优选地,转基因成分捕获探针是寡核苷酸、cDNA序列和其他PCR产物中的一种或多种。
优选地,固相基片是塑料材质或玻璃材质。
优选地,连接臂分子包括15~30个功能基团长度。
优选地,功能基团选自聚胸腺苷酸(Poly T)、聚腺苷酸(Poly A)、聚胞苷酸(Poly C)、聚鸟嘌呤苷酸(Poly G)、胞嘧啶与聚胸腺苷酸(Poly T)的嵌合体、胞嘧啶与聚腺苷酸(Poly A)的嵌合体、胞嘧啶与聚胞苷酸(Poly C)的嵌合体、胞嘧啶与聚鸟嘌呤苷酸(Poly G)的嵌合体、聚乙烯乙二醇与聚胸腺苷酸(Poly T)的嵌合体、聚乙烯乙二醇与聚腺苷酸(Poly A)的嵌合体、聚乙烯乙二醇与聚胞苷酸(Poly C)的嵌合体、聚乙烯乙二醇与聚鸟嘌呤苷酸(Poly G)的嵌合体、聚乙醇、聚酯、聚氨和聚硫酸酯中的一种或多种。
优选地,固相基片的表面附着有金属层,金属层表面再覆盖琼脂糖层。
优选地,琼脂糖是以链亲和素标记的琼脂糖。
本发明还保护根据上述方法制备得到的用于转基因成分富集提取的基因芯片。
本发明所阐述的转基因成分提取芯片是一种特别的核酸提取芯片(另有专利保护),专门用以捕获提取样品中转基因成分,以便实现转基因简单鉴定技术(另有专利保护)。对于转基因样品,其中的转基因成分主要可以分为两种:一种是所转的目的基因,另一种是转基因产品中的通用元件(包括启动子、终止子和标记基因)进行检测以确定产品是否是转基因。最常见的通用元件有CaMV35S启动子、NOS终止子及报告基因NPT-II等。通过与本发明所阐述的转基因成分提取芯片上的探针分子互补杂交可以简便、高效地将样品中的转基因成分捕获富集用于后续的处理。
转基因成分提取芯片与传统基因芯片一样可应用玻璃芯片或上述金属、陶瓷、塑料、硅等其他固相载体。由于玻璃芯片易碎且包被的有机薄膜容易脱落,致使探针分子不稳定。
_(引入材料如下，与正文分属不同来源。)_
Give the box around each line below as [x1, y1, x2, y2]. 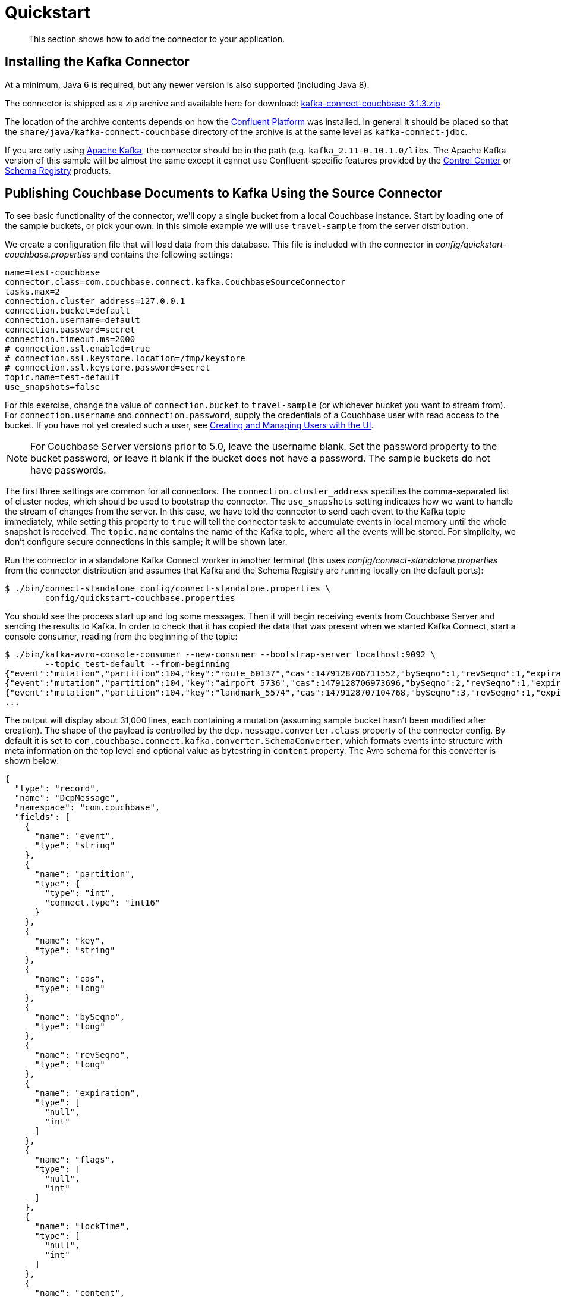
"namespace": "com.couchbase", [14, 803, 160, 813]
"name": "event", [34, 831, 115, 841]
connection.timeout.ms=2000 [5, 334, 135, 344]
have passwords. [30, 464, 106, 477]
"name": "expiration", [34, 1088, 140, 1098]
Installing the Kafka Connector [5, 54, 190, 70]
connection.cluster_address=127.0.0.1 [5, 296, 185, 306]
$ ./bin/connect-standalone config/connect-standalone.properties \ [5, 584, 330, 594]

而转基因成分提取芯片需要多次重复使用,要求芯片上的探针分子性质稳定,不易脱落。而较传统的玻璃材料核酸芯片,由于塑料与包被层吸附性好,则与包被层紧密结合的探针分子不易脱落,性质稳定。同时塑料芯片不易破碎,可靠耐用,且价格低廉,所以塑料基片比玻璃基片更加适宜用于制备转基因成分提取芯片。由于转基因成分提取芯片不以检测分析为目的,探针在芯片上所在位置并不重要。因此可以不需要采用点样等方式而将探针分子均匀地喷涂在芯片的固相载体上,从而不但提高了芯片上的杂交面积及探针数量而且显著地降低芯片生产成本。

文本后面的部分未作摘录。